The days are growing a bit longer
Winter is still holding on so there is still time to finish a few winter chores. Dormant (but not for long) trees and shrubs can be pruned. Fruit trees should be pruned of last year’s water sprouts (vertical, unbranched stems) and shrubs like yew, juniper and arborvitae can have last years late growth trimmed to keep them shaped the way you want. Do not prune spring flowering shrubs although you can cut some branches for forcing. I have pussywillow in a vase that was cut a couple of weeks ago and it’s lovely. Forsythia looks ready for forcing too.
We have all noticed daffodil, crocus, and tulip leaves poking up. If you have spring bulbs planted but have not seen leaves emerging, make sure they are not matted down by leaves. I was sort of cleaning up a front bed, cutting purple cone flower stems that had been left for the birds, and moved some dead leaves to discover green daffodil leaves trying to get through. That prompted a raking of leaves, which I had been putting off, uncovering crocus, columbine, and lungwort ready for spring. Since there is still some winter ahead I plan to leave the dead leaves as insulation until later in areas without spring bulbs.
Other late winter cleanup jobs include cutting sedum stalks, ornamental grasses, and other herbaceous perennials like bee balm, milkweed, and peony if you haven’t already. The first year’s growth of woody stems is also more obvious now than before they are masked by the lush growth of spring. Woody stems like the oak trees planted by squirrels in my flower beds, also mulberry, elm, maple, and ash. The right way to do it is to cut the woody stem near its base then treat with an herbicide or it will resprout. I will wait for a nice day to tackle this tedious job.

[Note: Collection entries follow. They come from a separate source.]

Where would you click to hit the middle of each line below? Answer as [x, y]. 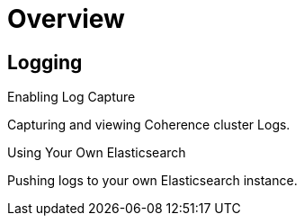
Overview [66, 19]
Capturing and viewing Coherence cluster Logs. [149, 125]
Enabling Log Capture [72, 97]
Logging [45, 62]
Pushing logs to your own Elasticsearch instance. [152, 181]
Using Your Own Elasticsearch [97, 153]
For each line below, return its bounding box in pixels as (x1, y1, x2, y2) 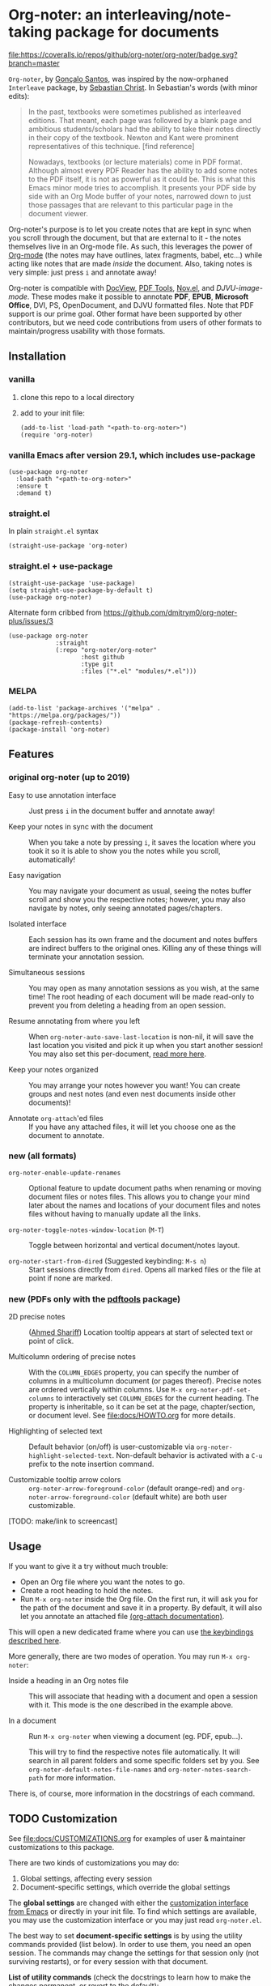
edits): (8, 91, 30, 100)
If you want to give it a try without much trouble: (8, 1561, 168, 1570)
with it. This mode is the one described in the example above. (28, 1699, 234, 1710)
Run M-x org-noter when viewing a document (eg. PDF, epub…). (28, 1731, 243, 1741)
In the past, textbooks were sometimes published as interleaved (28, 107, 241, 117)
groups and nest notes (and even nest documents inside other (28, 1089, 236, 1098)
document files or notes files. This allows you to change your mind (28, 1191, 251, 1201)
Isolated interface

My friend Janet DelTurco has already started germinating some seeds. She will transplant them into larger containers, then later transplant to the garden. Check your seed packets and a calendar. It is early March, technically the last frost date in our area is May 11-20. I start tomatoes and peppers from seed and transplant into the garden, both say to start indoors about 5-7 weeks before last frost which will be late March to early April. Janet does an extra transplant step that I don’t so she can start earlier and probably have more robust plants to put in the ground in May. Last year I experimented with starting many plants from seed in the spring then transplanting but found that many, like larkspur and balloon flower, did better with direct sowing into the soil after the last frost time. There are fewer tomato and pepper plants to grow so I will continue to start them indoors then transplant outdoors later. Of course this all can be avoided if you just buy the plants you want at a greenhouse or nursery at a time that is convenient for you. More about planting seeds next time. Let’s hope we ease into spring without any late killing frosts. Enjoy the longer days.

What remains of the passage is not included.